Présentant son bilan a la tête du ministère de l’économie numérique de Côte d’Ivoire, qu’il a quitté en avril dernier, Roger Adom reste optimiste. “Ce qui manque à l’Afrique c’est l’ambition. On a la pluie, la terre, on a tout ce qu’il faut, sauf l’ambition de nourrir les autres. Nous sommes trop dans l’auto-suffisance alors que nous pourrions devenir les maîtres de l’agriculture de demain. Avant le 24 février et la guerre, nous n’étions pas conscients de l’impact  de l’Ukraine dans nos vies, aujourd’hui tout le monde y pense” assure l’invité d’honneur d’Afrobytes. 

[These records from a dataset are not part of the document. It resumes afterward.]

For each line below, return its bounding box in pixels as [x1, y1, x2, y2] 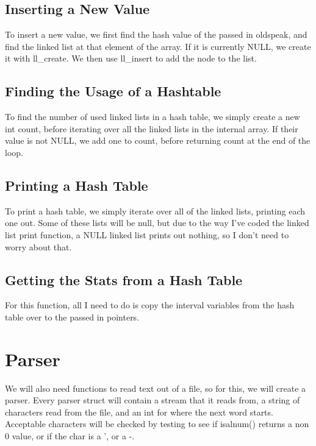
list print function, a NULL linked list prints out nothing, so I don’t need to [5, 228, 289, 241]
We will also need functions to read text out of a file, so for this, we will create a [5, 381, 306, 394]
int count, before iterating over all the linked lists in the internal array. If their [5, 122, 298, 135]
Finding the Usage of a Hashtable [5, 82, 221, 101]
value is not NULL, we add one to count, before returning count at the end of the [5, 134, 311, 147]
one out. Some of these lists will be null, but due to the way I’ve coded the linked [5, 216, 309, 229]
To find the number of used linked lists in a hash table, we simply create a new [5, 110, 300, 123]
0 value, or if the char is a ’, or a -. [5, 430, 135, 442]
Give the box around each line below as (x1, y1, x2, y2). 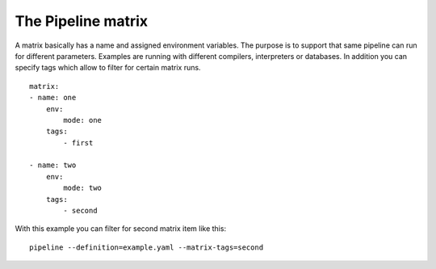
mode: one (63, 116, 103, 124)
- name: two (29, 161, 77, 170)
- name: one (29, 93, 77, 103)
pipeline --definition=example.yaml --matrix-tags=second (29, 242, 264, 252)
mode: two (63, 183, 103, 193)
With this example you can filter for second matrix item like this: (15, 224, 226, 233)
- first (63, 138, 94, 147)
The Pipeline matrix (15, 12, 149, 30)
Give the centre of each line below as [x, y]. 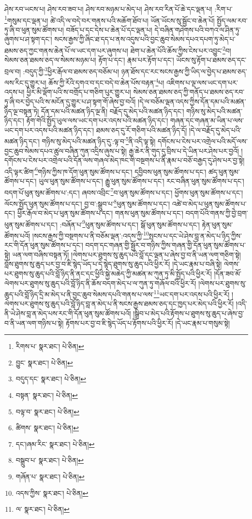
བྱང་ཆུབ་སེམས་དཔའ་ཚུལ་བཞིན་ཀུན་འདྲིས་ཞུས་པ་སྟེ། [66, 150]
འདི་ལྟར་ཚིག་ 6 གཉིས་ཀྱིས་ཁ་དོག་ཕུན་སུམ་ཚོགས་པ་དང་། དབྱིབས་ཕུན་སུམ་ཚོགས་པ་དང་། [105, 171]
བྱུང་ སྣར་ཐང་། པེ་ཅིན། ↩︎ [44, 362]
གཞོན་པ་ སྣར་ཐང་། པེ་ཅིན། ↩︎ [50, 476]
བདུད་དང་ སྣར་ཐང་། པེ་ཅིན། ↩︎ [51, 379]
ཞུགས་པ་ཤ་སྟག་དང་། [28, 39]
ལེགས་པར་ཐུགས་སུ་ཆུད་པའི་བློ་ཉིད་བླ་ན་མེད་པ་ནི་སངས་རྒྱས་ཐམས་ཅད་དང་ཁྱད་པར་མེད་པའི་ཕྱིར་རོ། [119, 304]
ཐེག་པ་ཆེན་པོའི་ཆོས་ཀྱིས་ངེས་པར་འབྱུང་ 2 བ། [181, 50]

“Il faut rappeler une évidence, il n’y pas de développement possible, ou que ce soit, si les gens ont faim. Sinon, on risque des émeutes, de la corruption…  Et il n’y a pas d’agriculture possible sans routes, sans logistique, sans accès à l’eau… Sans tout cela, pas de révolution digitale. Je reste très optimiste sur les possibilités de la Tech mais sans être béa” répète Ammin Youssouf. 

Pour lui, l’aspect positif reste la formation des jeunes. “De plus en plus de gens formés à l’étranger notamment, reviennent avec des connaissances diverses et variées sur l’agronomie. Aujourd’hui, le nombre de marques africaines de food ou de cosmétique est important. Nous sommes dans un processus de transformation”. Mais cela doit aller encore plus loin avec la présence de laboratoires de recherche en Afrique. Mais s’ils sont rares, des cas très encourageants existent comme la ferme aquacole Aquapesca au Mozambique. Sur l’exemple israelien, la société familiale d’élevage de crevettes a investi dans la biotechnologie. 

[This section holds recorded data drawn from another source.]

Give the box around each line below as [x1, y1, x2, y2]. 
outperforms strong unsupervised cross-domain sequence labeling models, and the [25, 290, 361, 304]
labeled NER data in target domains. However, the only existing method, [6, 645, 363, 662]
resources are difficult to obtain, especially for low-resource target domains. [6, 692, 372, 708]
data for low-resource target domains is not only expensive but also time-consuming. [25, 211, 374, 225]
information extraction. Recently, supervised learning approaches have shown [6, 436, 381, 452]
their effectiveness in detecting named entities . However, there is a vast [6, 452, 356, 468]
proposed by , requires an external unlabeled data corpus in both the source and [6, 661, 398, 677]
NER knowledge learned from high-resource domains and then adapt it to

“ Faire confiance aux femmes et aux jeunes”

“La production de nos pays est assurée à 80 % par des petits producteurs qui n’ont pas accès à la formation ni au foncier. C’est pourtant vers ces gens là que les investisseurs internationaux doivent se tourner. Le risque, c’est que ces jeunes qui ont créé leur start up sur la collecte de data et autres innovations, s’essoufflent au bout de trois, quatre ans et abandonnent” analyse Charlotte Libog, qui n’est pas tendre à l’endroit des principales gouvernances des pays d’Afrique de l’ouest. 

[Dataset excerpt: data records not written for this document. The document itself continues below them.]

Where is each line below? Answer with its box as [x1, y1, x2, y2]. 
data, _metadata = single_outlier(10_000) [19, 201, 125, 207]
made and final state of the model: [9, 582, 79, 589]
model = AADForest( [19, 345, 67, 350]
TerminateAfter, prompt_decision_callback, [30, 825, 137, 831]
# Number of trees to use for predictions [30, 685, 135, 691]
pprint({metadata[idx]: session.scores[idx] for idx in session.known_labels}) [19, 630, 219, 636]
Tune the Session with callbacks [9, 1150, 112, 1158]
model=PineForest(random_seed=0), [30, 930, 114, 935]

Pour la militante, il faut davantage faire confiance à la jeunesse et aux femmes qui voient souvent plus loin. “Si je dresse un bilan de terrain, il y a une proportion importante de jeunes Africains dont beaucoup de femmes, avec des conceptions de solutions agro-digitales innovantes. Ils ont cette belle mission d’aller chercher des partenariats avec la paysannerie. Mais on a constaté que la population locale avait encore une logique de subsistance quotidienne, sans imaginer créer de la richesse. Incontestablement 

plus de 90% du potentiel agro-digital est inexploité”. Présentes au Salon, les deux fondatrices de Fresh Africa, sont un bel exemple de mise en relation entre la Tech et les producteurs locaux. 

Faciliter la communication entre le monde de la Tech et ceux de la terre reste encore une belle mission à mener pour Afrobytes. Un rôle d’autant plus affirmé que les organisateurs assument leur côté expertise et business en créant à leur tour la marque de cosmétique The Colors, qui sera au cœur d’un salon dédié, annoncé pour fin janvier 2023.